Выехали на Центральную, подковы зацокали по булыжнику, и Семен, словно приободренный этим цокотом, подхлестнул коня, пуская легким галопом, и гаркнул оглушительно басом „для настроения“, как сам проговорился однажды: „По-оберегись!“ И даже не придержал коня на спуске, лишь перед привокзальной площадью осадил лихо на повороте с привычным: „По-оберегись!“
Малявин подхватил картонную упаковку и пошел вдоль состава, высматривая знакомого земца. Искренне обрадовался, увидев его, а более того, самой оказии передать для маленького Андрюши туесок духовитого липового меда (тетушка писала, что минувшей зимой он сильно страдал от простуды), пару фунтов отборной икры, которую удалось сторговать в этот раз по два рубля восемьдесят копеек, и заводную механическую лягушку-квакушку. Собрал самый минимум, чтобы не обременять малознакомого товарища по службе. Пусть он и говорил, что ему  не в тягость, а все же первым делом критически оглядел коробку и расцвел улыбкой, убеждаясь, что в самом деле посылка маленькая.
Малявин раскланялся, распрощался с сослуживцем и вдруг почему-то прямо здесь, на перроне, вспомнил: „Дорог не подарок, дорого внимание“. Это простенькое присловье любила повторять мама. Он приостановился, он разом понял, что  так тяготило последние дни — годовщина смерти. „А на могилку сходить некому, потому что... Потому что — потому!..“
 — К Крестовоздвиженской церкви, и помедленней, будь добр.
Семен пустил коня шагом, не спрашивая ни о чем, по голосу угадал, что господин Малявин  не в себе. Внешне Семен не показывал, что ему приятен  рослый земский чиновник, но для себя его выделял среди прочих ездоков. Другой бы сегодня шум-гам поднял, а он ничего... „Дак я и не знал, что ему к скорому надобно быть“, — тут же оправдался  по всегдашней  привычке. Вчера  один чин сунул полтинник и давай стучать по спине ровно по барабану, да с криком: „Чего медлишь, сукин сын?“ А потом ждал его два часа в Затоне. Полтина — дело хорошее, но и уважение надо иметь, хоть ты и высокоблагородие. А Георгий Палыч всегда: „Обедал, Семен? Так езжай, я с часок здесь пробуду...“ Эх, жаль, хомут придется сменить, обузили, явно обузили, да и не ложится он ладно Карду.

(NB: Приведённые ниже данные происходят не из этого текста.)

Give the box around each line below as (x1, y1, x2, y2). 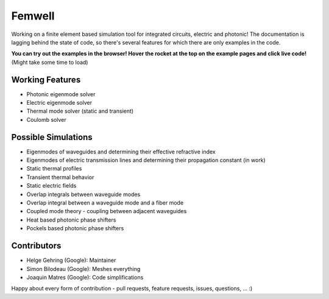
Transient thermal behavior (26, 174, 94, 181)
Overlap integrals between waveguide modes (26, 191, 141, 198)
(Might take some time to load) (11, 58, 88, 66)
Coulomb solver (26, 116, 66, 123)
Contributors (11, 241, 62, 251)
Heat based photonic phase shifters (26, 216, 116, 223)
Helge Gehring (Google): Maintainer (26, 256, 116, 264)
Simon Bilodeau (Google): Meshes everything (26, 265, 141, 272)
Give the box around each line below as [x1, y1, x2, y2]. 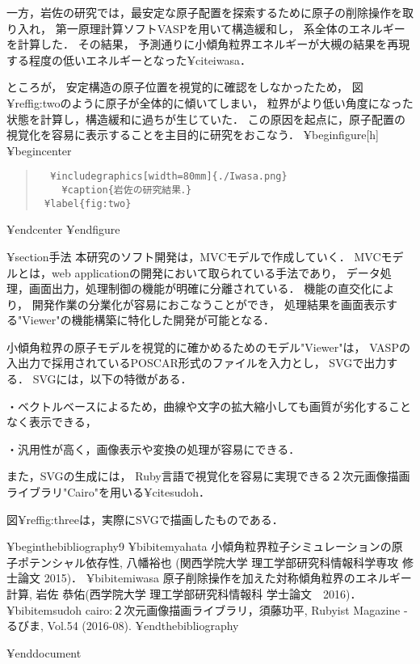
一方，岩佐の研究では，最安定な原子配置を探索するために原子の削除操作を [6, 4, 402, 20]
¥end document [6, 644, 82, 661]
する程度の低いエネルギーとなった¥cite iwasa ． [6, 51, 251, 68]
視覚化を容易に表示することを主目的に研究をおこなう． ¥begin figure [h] [6, 126, 379, 143]
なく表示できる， [6, 413, 97, 430]
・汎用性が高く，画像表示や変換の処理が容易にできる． [6, 440, 300, 457]
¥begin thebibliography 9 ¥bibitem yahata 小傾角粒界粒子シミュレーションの [6, 538, 392, 555]
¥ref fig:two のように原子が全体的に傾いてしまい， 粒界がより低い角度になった [6, 94, 414, 111]

— А сахар до чего любит, вы не представляете! — выговорил Семен полуобернувшись, не выдержав долгого молчания.
 — О чем ты, Семен?
 — Кард, говорю, сахар прямо издалека чует. Без сахара выйдете, глазом не поведет. А стоит кусок в карман сунуть, так он, подлец, сразу распознает и ластиться начнет. Вот истинный крест! О-о! Видите, косит глазом, мне думается, он понимает, что про него говорим — такой ушлый.

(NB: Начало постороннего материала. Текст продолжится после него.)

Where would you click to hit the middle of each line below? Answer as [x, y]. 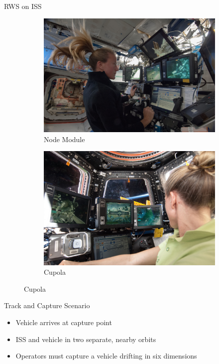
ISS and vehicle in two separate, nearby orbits [86, 339]
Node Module [64, 139]
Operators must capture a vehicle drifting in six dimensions [106, 356]
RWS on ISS [23, 6]
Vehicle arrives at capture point [64, 322]
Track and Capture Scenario [47, 305]
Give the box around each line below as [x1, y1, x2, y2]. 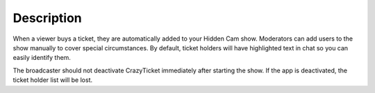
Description [12, 10, 83, 25]
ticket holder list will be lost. [12, 76, 93, 84]
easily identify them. [12, 54, 71, 62]
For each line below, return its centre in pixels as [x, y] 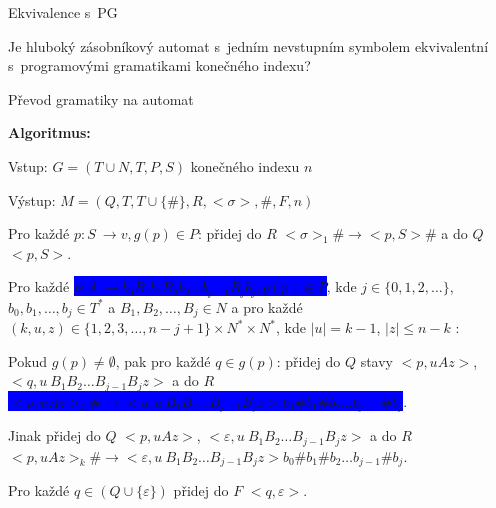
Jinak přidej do [54, 435]
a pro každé [267, 306]
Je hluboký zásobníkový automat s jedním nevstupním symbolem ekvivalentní [248, 45]
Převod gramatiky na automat [101, 98]
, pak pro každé [163, 360]
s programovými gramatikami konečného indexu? [159, 65]
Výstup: [32, 199]
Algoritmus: [49, 132]

 — Конек у тебя ладный. Масть только странная — мышастый, а с другой стороны...
Семен раззявился в улыбке, словно похвала предназначалась ему.
 —Едва сторговал у армейского интенданта. Еще передние бабки были сбиты. А то не укупил бы, нет!
Крестовоздвиженская церковь считалась лучшей в городе по внутреннему убранству, настенной росписи, стояла на месте приметном, высоком, близ крутого правобережья, где река Белая плавной дугой огибала эту возвышенность и ту первую засеку, острог, поставленный русскими казаками. Он не знал, в честь кого поставили они здесь первый крест, но ему хотелось предполагать, что в честь основания своего немудреного, но видного на многие версты окрест поселения.
Малявин заранее настраивался на серьезное вдумчивое поминовение, раздачу милостыни, не переставая укорять себя: как же ты так, Гера?.. Заранее винясь перед матерью, уверенный, что она простит, как прощала и раньше. А вот философствовать — не нужно, это не к месту, тут все естественнее, как напиться воды в жаркий полдень, вдохнуть полной грудью спелый октябрьский воздух с пряничным привкусом, запахом, доносившимся от кондитерской фабрики сметливого немца Берга, будто знавшего, что он в этот день непременно зайдет в его магазин за конфетами.
Сделал все, что надлежало, заказал молебен „во помин души Екатерины Васильевны“, раздал милостыню, сам помолился и выговорил вместе со всеми распевным речитативом „Символ Веры“... Но ожидаемое облегчение не пришло.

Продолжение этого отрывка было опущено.